_WHAT TO WORK ON_
Copy out each entry below verbatim, skipping the images.

(Stored records)
################

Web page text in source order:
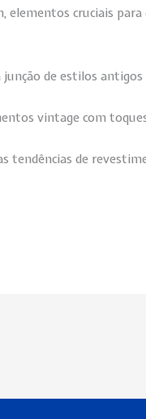
cruciais
de estilos
vintage com
tendências de
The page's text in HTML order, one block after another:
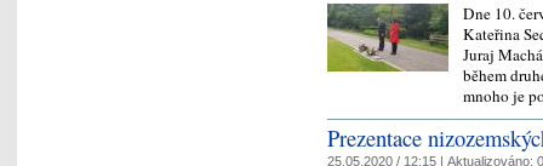
Dne 10.
Kateřina
Juraj
během
mnoho je
Prezentace
25.05.2020 / 12:15 | Aktualizováno:
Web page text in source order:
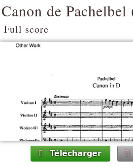
Canon de Pachelbel
Full score
Télécharger
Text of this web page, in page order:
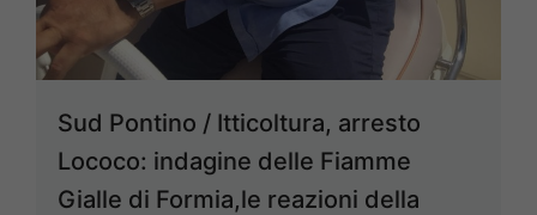
Sud Pontino / Itticoltura, arresto
Lococo: indagine delle Fiamme
Gialle di Formia,le reazioni della
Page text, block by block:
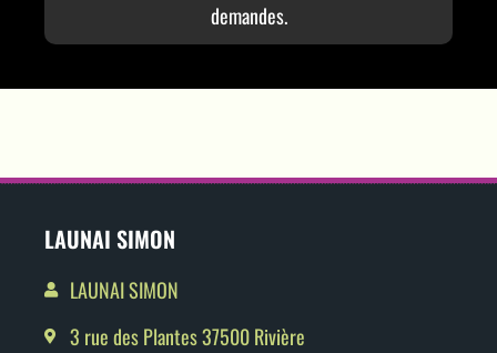
demandes.
LAUNAI SIMON
LAUNAI SIMON
3 rue des Plantes 37500 Rivière
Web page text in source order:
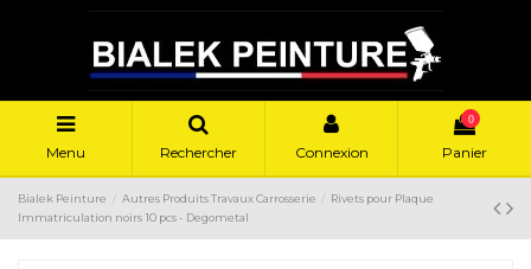
Menu Rechercher Connexion
0
Panier
Bialek Peinture Autres Produits Travaux Carrosserie
Rivets pour Plaque
Immatriculation noirs 10 pcs - Degometal
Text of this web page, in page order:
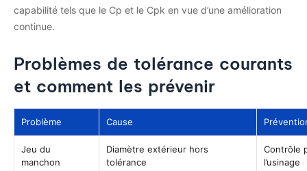
capabilité tels que le Cp et le Cpk en vue d’une amélioration
continue.
Problèmes de tolérance courants
et comment les prévenir
Problème Cause
Jeu du
manchon
Diamètre extérieur hors
tolérance
Contrôle
l’usinage
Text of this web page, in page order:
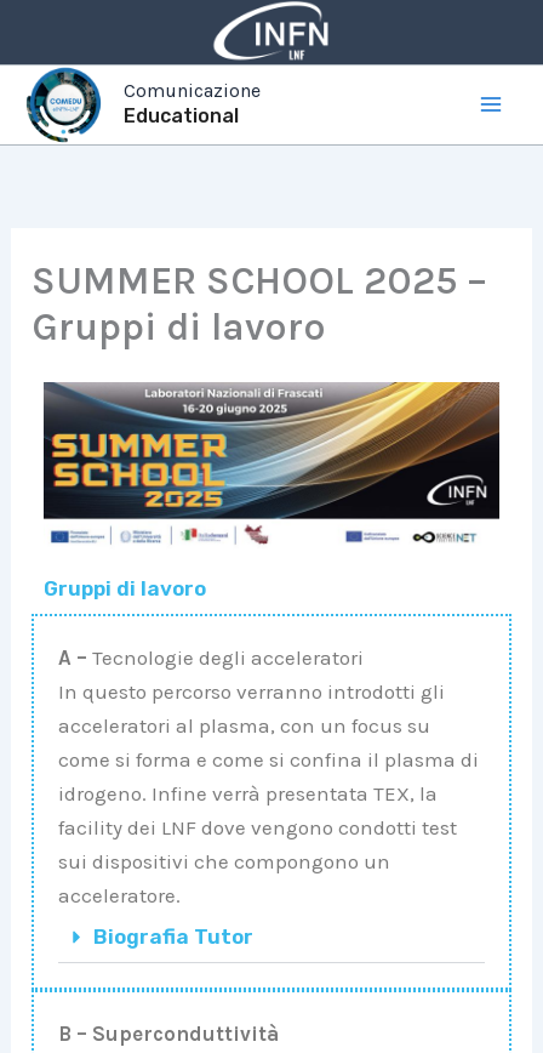
contenuto
Comunicazione
Educational
SUMMER SCHOOL 2025 –
Gruppi di lavoro
Gruppi di lavoro
A –Tecnologie degli acceleratori
In questo percorso verranno introdotti gli
acceleratori al plasma, con un focus su
come si forma e come si confina il plasma di
idrogeno. Infine verrà presentata TEX, la
facility dei LNF dove vengono condotti test
sui dispositivi che compongono un
acceleratore.
Biografia Tutor
B – Superconduttività
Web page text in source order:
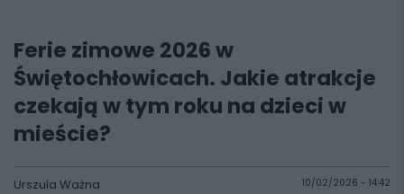
Ferie zimowe 2026 w
Świętochłowicach. Jakie atrakcje
czekają w tym roku na dzieci w
mieście?
Urszula Ważna 10/02/2026 - 14:42
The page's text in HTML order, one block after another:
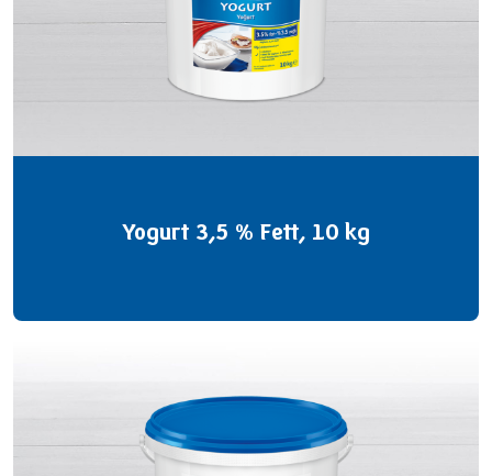
Yogurt 3,5 % Fett, 10 kg
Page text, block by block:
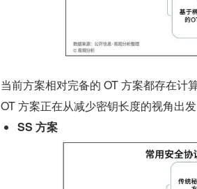
当前方案相对完备的 OT 方案都存在计
OT 方案正在从减少密钥长度的视角出
SS 方案
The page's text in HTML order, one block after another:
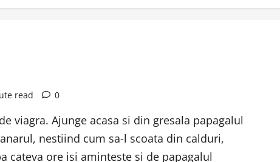
read 0
viagra. Ajunge acasa si din gresala papagalul
nestiind cum sa-l scoata din calduri,
cateva ore isi aminteste si de papagalul
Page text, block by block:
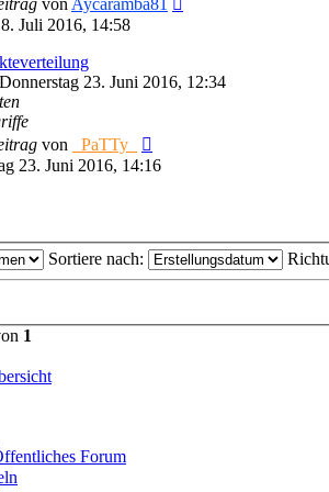
Juli 2016, 14:58
Donnerstag 23. Juni 2016, 12:34
von
_PaTTy_
23. Juni 2016, 14:16
Sortiere nach:
1
Forum

################

_REPLY TO THE EXERCISE_
Web page text in source order:
cruciais
de estilos
vintage com
tendências de
The page's text in HTML order, one block after another:
Dne 10.
Kateřina
Juraj
během
mnoho je
Prezentace
25.05.2020 / 12:15 | Aktualizováno:
Web page text in source order:
Canon de Pachelbel
Full score
Télécharger
Text of this web page, in page order:
Sud Pontino / Itticoltura, arresto
Lococo: indagine delle Fiamme
Gialle di Formia,le reazioni della
Page text, block by block:
demandes.
LAUNAI SIMON
LAUNAI SIMON
3 rue des Plantes 37500 Rivière
Web page text in source order:
Menu Rechercher Connexion
0
Panier
Bialek Peinture Autres Produits Travaux Carrosserie
Rivets pour Plaque
Immatriculation noirs 10 pcs - Degometal
Text of this web page, in page order:
capabilité tels que le Cp et le Cpk en vue d’une amélioration
continue.
Problèmes de tolérance courants
et comment les prévenir
Problème Cause
Jeu du
manchon
Diamètre extérieur hors
tolérance
Contrôle
l’usinage
Text of this web page, in page order:
contenuto
Comunicazione
Educational
SUMMER SCHOOL 2025 –
Gruppi di lavoro
Gruppi di lavoro
A –Tecnologie degli acceleratori
In questo percorso verranno introdotti gli
acceleratori al plasma, con un focus su
come si forma e come si confina il plasma di
idrogeno. Infine verrà presentata TEX, la
facility dei LNF dove vengono condotti test
sui dispositivi che compongono un
acceleratore.
Biografia Tutor
B – Superconduttività
Web page text in source order:
Ferie zimowe 2026 w
Świętochłowicach. Jakie atrakcje
czekają w tym roku na dzieci w
mieście?
Urszula Ważna 10/02/2026 - 14:42
The page's text in HTML order, one block after another:
Yogurt 3,5 % Fett, 10 kg
Page text, block by block:
当前方案相对完备的 OT 方案都存在计
OT 方案正在从减少密钥长度的视角出
SS 方案
The page's text in HTML order, one block after another:
read 0
viagra. Ajunge acasa si din gresala papagalul
nestiind cum sa-l scoata din calduri,
cateva ore isi aminteste si de papagalul
Page text, block by block:
Juli 2016, 14:58
Donnerstag 23. Juni 2016, 12:34
von
_PaTTy_
23. Juni 2016, 14:16
Sortiere nach:
1
Forum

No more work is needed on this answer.